1. A channel quality access method in cognitive radio is characterized in that: the method comprises the following steps:

representing the instant reward obtained by selecting action a under state s;

the local critic network is mainly used for estimating state value, evaluating the quality degree of an actor network action strategy, and guiding the actor network to update through an advantage function, wherein the advantage function is the advantage of a certain action a relative to the average under a state s, and multistep sampling is adopted in the asynchronous dominant actor critic network to accelerate convergence:

A(s,a)＝Q(s,a)-V(s)

＝r_t+1+γr_t+2+...+γ^n-1r_t+n+γⁿV(s')-V(s)

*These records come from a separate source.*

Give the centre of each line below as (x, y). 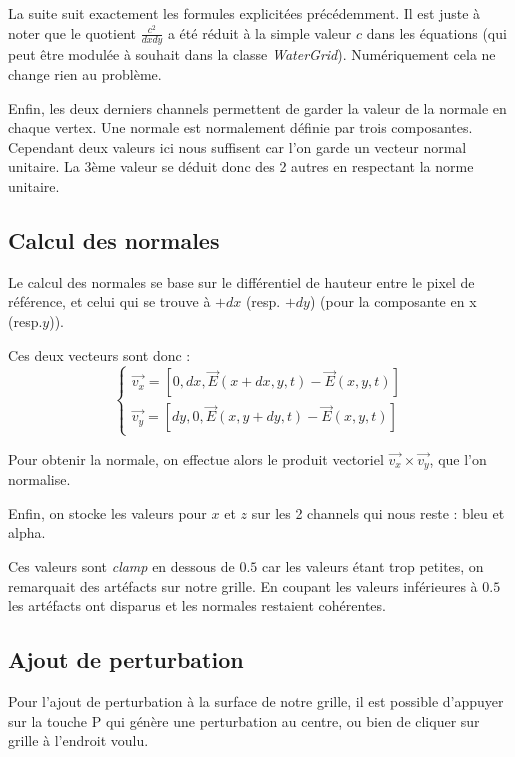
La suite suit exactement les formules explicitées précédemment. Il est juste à (244, 13)
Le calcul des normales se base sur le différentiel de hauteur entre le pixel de (241, 281)
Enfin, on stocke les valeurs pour (107, 512)
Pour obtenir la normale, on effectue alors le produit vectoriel (196, 458)
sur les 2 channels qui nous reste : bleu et (378, 512)
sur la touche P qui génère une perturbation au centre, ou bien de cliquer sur (244, 720)
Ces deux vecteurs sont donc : (99, 354)
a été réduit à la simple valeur (259, 32)
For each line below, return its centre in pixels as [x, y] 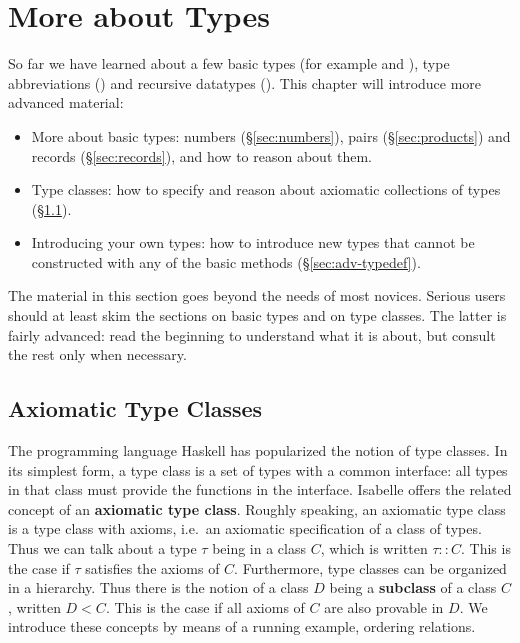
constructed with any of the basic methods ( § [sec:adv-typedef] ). [226, 261]
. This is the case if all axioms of [205, 606]
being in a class [259, 548]
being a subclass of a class [413, 587]
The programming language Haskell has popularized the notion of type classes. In [258, 450]
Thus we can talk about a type [102, 548]
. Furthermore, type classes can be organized [370, 567]
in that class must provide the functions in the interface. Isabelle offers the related [260, 489]
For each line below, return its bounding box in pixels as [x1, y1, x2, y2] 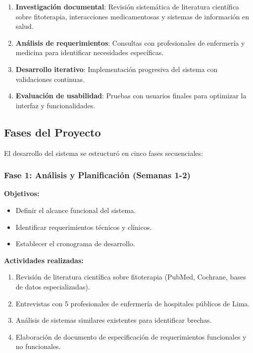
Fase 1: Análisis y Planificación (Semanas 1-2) [4, 169, 191, 181]
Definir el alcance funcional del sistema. [15, 205, 136, 215]
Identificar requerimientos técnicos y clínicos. [15, 221, 152, 232]
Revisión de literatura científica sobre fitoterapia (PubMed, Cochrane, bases [15, 272, 246, 282]
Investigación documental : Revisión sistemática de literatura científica [15, 1, 239, 11]
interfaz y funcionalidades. [15, 100, 96, 110]
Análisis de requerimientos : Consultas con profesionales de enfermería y [15, 37, 245, 48]
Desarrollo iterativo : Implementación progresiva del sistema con [15, 64, 218, 74]
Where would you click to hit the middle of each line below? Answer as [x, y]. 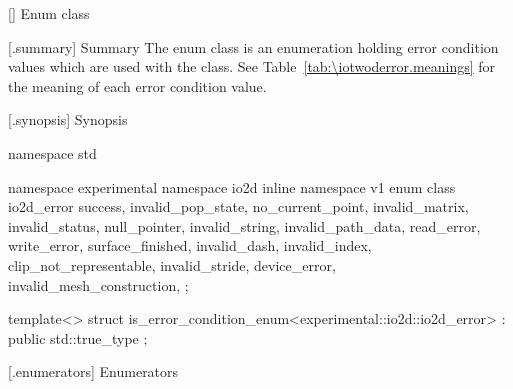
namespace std [52, 152]
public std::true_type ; [78, 337]
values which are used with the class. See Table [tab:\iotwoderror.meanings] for [252, 66]
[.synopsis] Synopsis [68, 119]
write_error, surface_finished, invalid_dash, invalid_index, [190, 245]
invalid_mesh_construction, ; [98, 284]
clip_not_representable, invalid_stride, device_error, [172, 264]
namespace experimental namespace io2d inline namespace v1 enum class [232, 186]
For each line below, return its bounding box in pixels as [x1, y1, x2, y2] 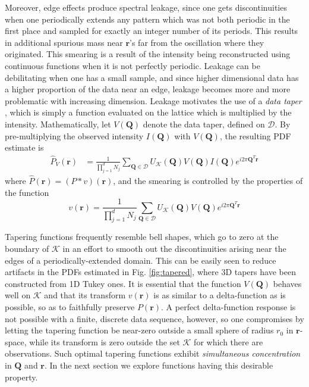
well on [5, 289, 31, 301]
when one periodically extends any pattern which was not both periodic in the [5, 13, 290, 25]
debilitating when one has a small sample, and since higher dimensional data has [5, 71, 299, 83]
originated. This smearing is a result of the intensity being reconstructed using [5, 48, 291, 60]
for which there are [194, 335, 263, 348]
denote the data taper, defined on [143, 117, 265, 130]
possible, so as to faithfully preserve [5, 300, 135, 313]
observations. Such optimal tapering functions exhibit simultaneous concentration [5, 347, 301, 360]

where v(s) represents the value of state s, which can be estimated by the critic network, and the gradient calculation for the strategy becomes:

the update function for the global actor network is:

where θ represents a parameter of the global actor network, A (s, a) represents a merit function representing a degree of goodness of the action under the environment condition, and H (π)_θ'(s)) is a policy entropy for increasing exploratory power of previous users;

the update function for the global critic network is:

wherein mu represents the parameters of the global critic network, r represents the instant return obtained by the secondary user, gamma is a discount factor, and lambda is the learning rate of the critic network;

2. The method of claim 1, wherein the method comprises: in the environment, a plurality of channels can be accessed, and the secondary user quickly finds and accesses the channel which meets the self service quality requirement.

3. The method of claim 1, wherein the method comprises: step 1.1, the neural networks of the global network and the local network have the same structure, wherein the actor network is a hidden layer, the number of the neurons is 200, the activation function is a linear rectification function, the critic network is a hidden layer, the number of the neurons is 200, and the activation function is a linear rectification function.

4. The method of claim 1, wherein the method comprises: in the step 1.2, each local network is independently interacted with the environment, the actor network and the comment family network are independent respectively, the local actor networks are independently interacted with the channel environment respectively, the comment family network evaluates the action strategy of the actor network, and the network structures of the local networks are completely the same.

5. The method of claim 1, wherein the method comprises: in the observation matrix in step 1.2, the secondary user can only observe the state of the selected sensing channel, and the observation information of the secondary user at the t-th time slot is as follows:

O_t＝[o_1,t,o_2,t,...,o_N,t]

after a temporary memory mechanism is introduced, the secondary user stores the observation information of the previous M steps, the observation information of the M steps forms an observation matrix, and the observation matrix at the t-th moment can be expressed as:

S_t＝[O_t-1,O_t-2,O_t-3,...,O_t-M]

obtaining a return after interacting with the environment, wherein the return function is as follows:

the secondary user selects to sense that the accessed channel is idle and meets the self service quality requirement, so that the decision is correct, and positive feedback is obtained; if the channel selected and sensed by the secondary user is occupied by the primary user, the decision error is indicated, and a negative feedback punishment is received; considering that channels meeting the service quality requirement of the secondary user are all in a busy state in a certain period of time, setting the channels selected and sensed by the secondary user to be idle channels although the channels do not meet the service quality requirement, and still obtaining a small positive feedback, D_iRepresenting the obtained throughput of the ith channel, η being the throughput threshold of the secondary user, (D)_i- η)/η is the ratio of the throughput obtained for the ith channel to the threshold η difference, mainly to guide the secondary user to select the more excellent channel.